Abstract
Modern Large Language Models (LLMs) are commonly trained through a multi-stage pipeline encompassing pretraining and supervised finetuning. While recent studies have extensively investigated the benefits of continual pretraining on high-quality data, these efforts have focused primarily on English. In this work, we explore the effectiveness of various data mixtures in a continual pretraining setting to enhance performance on Italian-language tasks. Leveraging Minerva-7B, a fully opensource LLM pretrained on a corpus composed of 50% Italian, we define and evaluate three distinct data recipes-comprising mathematical, encyclopedic, and copyrighted content-spanning both Italian and English. We also investigate the effect of extending the model’s context window during continual pretraining on its ability to handle long-context tasks. To support our evaluation, we introduce INDAQA, a new benchmark for narrative question answering in Italian.
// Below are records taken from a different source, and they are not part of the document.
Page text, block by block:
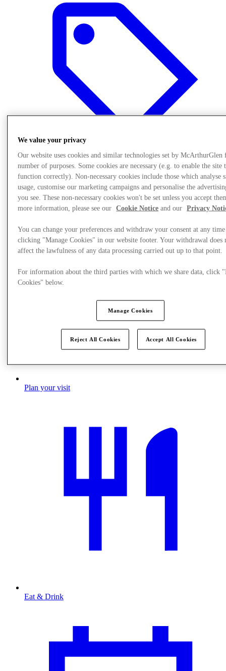
Offers
Plan your visit
Eat & Drink
We value your privacy
Our website uses cookies and similar technologies set by McArthurGlen
number of purposes. Some cookies are necessary (e.g. to enable the site
function correctly). Non-necessary cookies include those which analyse
usage, customise our marketing campaigns and personalise the
you see. These non-necessary cookies won't be set unless you accept
more information, please see our
Cookie Notice and our Privacy
You can change your preferences and withdraw your consent at any
clicking "Manage Cookies" in our website footer. Your withdrawal does
affect the lawfulness of any data processing carried out up to that point.
For information about the third parties with which we share data, click
Cookies" below.
Manage Cookies
Reject All Cookies Accept All Cookies
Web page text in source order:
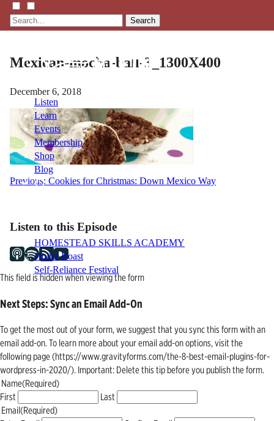
Search
Listen
Learn
Events
Membership
Shop
Blog
HOMESTEAD SKILLS ACADEMY
Holler Roast
Self-Reliance Festival
Mexican-mocha-ball-3_1300X400
December 6, 2018
Post
Previous: Cookies for Christmas: Down Mexico Way
Listen to this Episode
This field is hidden when viewing the form
Next Steps: Sync an Email Add-On
To get the most out of your form, we suggest that you sync this form with an
email add-on. To learn more about your email add-on options, visit the
following page (https://www.gravityforms.com/the-8-best-email-plugins-for-
wordpress-in-2020/). Important: Delete this tip before you publish the form.
Name(Required)
First
Last
Email(Required)

Our results reveal that both data composition and increased context length substantially improve performance, offering valuable insights into continual pretraining strategies for less represented languages within an open scientific framework.
- Luca Moroni, Tommas Bonomo, Luca Gioffré, Lu Xu, Domenico Fedele, Leonardo Colosi, Andrei Stefan Bejgu, Alessandro Scirè, Roberto Navigli. 2025. What We Learned from Continually Training Minerva: A Case Study on Italian. Procedings of the Ninth Italian Conference on Computational Linguistics (CLiC-it 2025), Cagliari, Italia. CLiC-it.